To run the summarizer, use the following command:
python3 utility/llm_general_multi_process_gpu.py \
--input_json ./youtube/videos.json \
--output_dir ./youtube/partitions \
--gpu_devices 5 6 7 \
--processes_per_gpu 2 \
--model_id="microsoft/Phi-3.5-mini-instruct" \
--first_summary_field="phi_mini_summary" \
--summary_over_summary_field="summary_over_summary" \
--artifact_text_field="transcript" \
--debug
- Generate Markdown from JSON:
python3 utility/convert_json_with_summaries_to_md.py --input_json ./youtube/videos.json --output_md ./youtube/videos.md
- Convert Markdown to PDF:
python3 utility/create_md_pdf.py --input_md ./youtube/videos.md --output_pdf ./youtube/videos.pdf
- Generate Summaries with Custom Arguments:
python3 utility/llm_general_multi_process_gpu.py \
--input_json ./custom_data/input.json \
--output_dir ./custom_data/output \
--gpu_devices 0 1 \
--processes_per_gpu 1 \
--model_id="microsoft/Phi-3.5-mini-instruct" \
--first_summary_field="custom_summary" \
--summary_over_summary_field="custom_summary_over_summary" \
--artifact_text_field="custom_transcript" \
--debug
default_llm_commands.json
: Contains default instructions for the summarizer. You can create a custom file to override these commands.generation_args.json
: Specifies generation arguments for the language model. Modify this file to adjust generation parameters.

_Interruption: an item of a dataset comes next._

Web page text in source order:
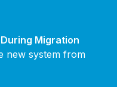
Migration
new system from

The input JSON file should contain a list of objects, each representing a document to be summarized. Each object should include:
- The artifact's text field (specified by
--artifact_text_field
) - Any relevant context information
The script generates JSON files with summaries in the specified output directory. You can use the utility scripts in the utility
folder to convert the JSON output to Markdown and PDF formats.
Contributions to this project are welcome! Please fork the repository and submit a pull request with your proposed changes.